В классе Кирка к нему не подходила, а в личку прислала сообщение: «Ты что не пришёл на вокзал, спишь долго?». Он целый вечер и целое утро думал, что ответить, и в классе сидел — думал, не глядя в её сторону, а поздно вечером написал: «Ага, спать люблю долго». Назавтра от Кирки пришло сообщение: «Если тебе не дают дома денег, то это не проблема». И на уроках потом он чувствовал на себе её взгляд. Кирка ждала от него чего-то, и он не понимал, чего.
Настал день, когда он только вышел на улицу после уроков, и Кирка вдруг очутилась рядом и пошла по улице вместе с ним. Она трещала про то, что Катушкин сегодня свалил в коридоре пальму — носится, как ураган, он и колонну бы снёс, наверное. И малявка Котова утащила для него из чужого класса совок и веник, а чужая учительница, не поняв ничего, погналась за ней, и всем было смешно. И она, Кирка, вечером про всё напишет на форуме, если её только не опередят.
— Алая Роза, как ни откроешь форум, всегда он-лайн, не заметил? — спрашивала она Мишку.

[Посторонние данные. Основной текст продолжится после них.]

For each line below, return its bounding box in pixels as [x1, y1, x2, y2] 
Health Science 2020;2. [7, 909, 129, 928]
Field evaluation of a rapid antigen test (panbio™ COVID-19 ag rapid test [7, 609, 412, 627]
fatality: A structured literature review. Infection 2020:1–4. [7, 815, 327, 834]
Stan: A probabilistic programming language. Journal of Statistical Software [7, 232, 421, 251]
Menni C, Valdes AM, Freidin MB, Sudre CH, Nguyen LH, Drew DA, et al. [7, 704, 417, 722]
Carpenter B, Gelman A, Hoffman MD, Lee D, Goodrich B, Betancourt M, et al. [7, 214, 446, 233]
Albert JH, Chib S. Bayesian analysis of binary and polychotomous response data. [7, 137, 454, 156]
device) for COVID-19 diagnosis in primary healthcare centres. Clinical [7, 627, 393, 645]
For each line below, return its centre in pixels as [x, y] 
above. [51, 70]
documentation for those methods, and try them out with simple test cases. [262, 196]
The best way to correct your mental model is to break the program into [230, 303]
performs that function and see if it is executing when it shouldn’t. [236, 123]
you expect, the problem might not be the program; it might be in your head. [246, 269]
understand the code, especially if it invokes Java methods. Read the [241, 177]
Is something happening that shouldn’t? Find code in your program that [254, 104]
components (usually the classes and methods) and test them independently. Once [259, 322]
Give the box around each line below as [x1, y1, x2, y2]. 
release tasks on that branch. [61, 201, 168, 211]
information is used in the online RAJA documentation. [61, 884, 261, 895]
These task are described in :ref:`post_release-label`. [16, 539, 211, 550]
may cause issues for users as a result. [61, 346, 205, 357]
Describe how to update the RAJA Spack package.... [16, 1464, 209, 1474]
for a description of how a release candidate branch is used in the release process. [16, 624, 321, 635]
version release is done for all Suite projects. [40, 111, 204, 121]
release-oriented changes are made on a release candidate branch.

И он в растерянности кивал, а она быстро искала, о чём заговоить ещё, точно боялась остановиться, чтобы он не спросил: «А тебе, вообще-то, куда?» И так они дошли до его троллейбусной остановки, и он прыгнул в троллейбус, и уже потом спохватился и буркнул:
— Пока.
А назавтра он уже думал, подойдёт она после уроков или не подойдёт, а она в классе на него не обращала внимания, но на улице — да, подошла! И опять она говорила без передышки, и он думал: «Она тоже умная, как Майракпак. Они обе умные, но она другая».
Он совсем не узнавал Кирку. Она не только на Майрахпак, она и на себя непохожа была. Всегда уверенная, всегда знающая, что делать, она теперь действовала ощупью, точно боясь, что он может сделать в ответ что-то не то, что он вдруг обидит её. И всё же она шла на его остановку за ним, на привязи.
И уже когда подъехал его троллейбус, она вдруг, на глядя на него, выпалила:
— Маме надо одну программу с диска установить. Может, пойдём, посмотришь?
И он перешёл дорогу и сел с ней в её маршрутку, и они выехали за город, где всюду лежал снег и среди снега в рядок стояли трёхэтажные кирпичные дома, и заборы вокруг тоже были кирпичными. В калитке была железная дверь с глазком, и Кирка отомкнула её своим ключом. Мишке всё было удивительно. Они шли через двор к дому. Какие-то зелёные деревья, но не ёлки, стояли, присыпанные снегом. По левую руку Мишка увидел небольшую ледяную горку и ледяного медведя, сидящего, вытянув лапы.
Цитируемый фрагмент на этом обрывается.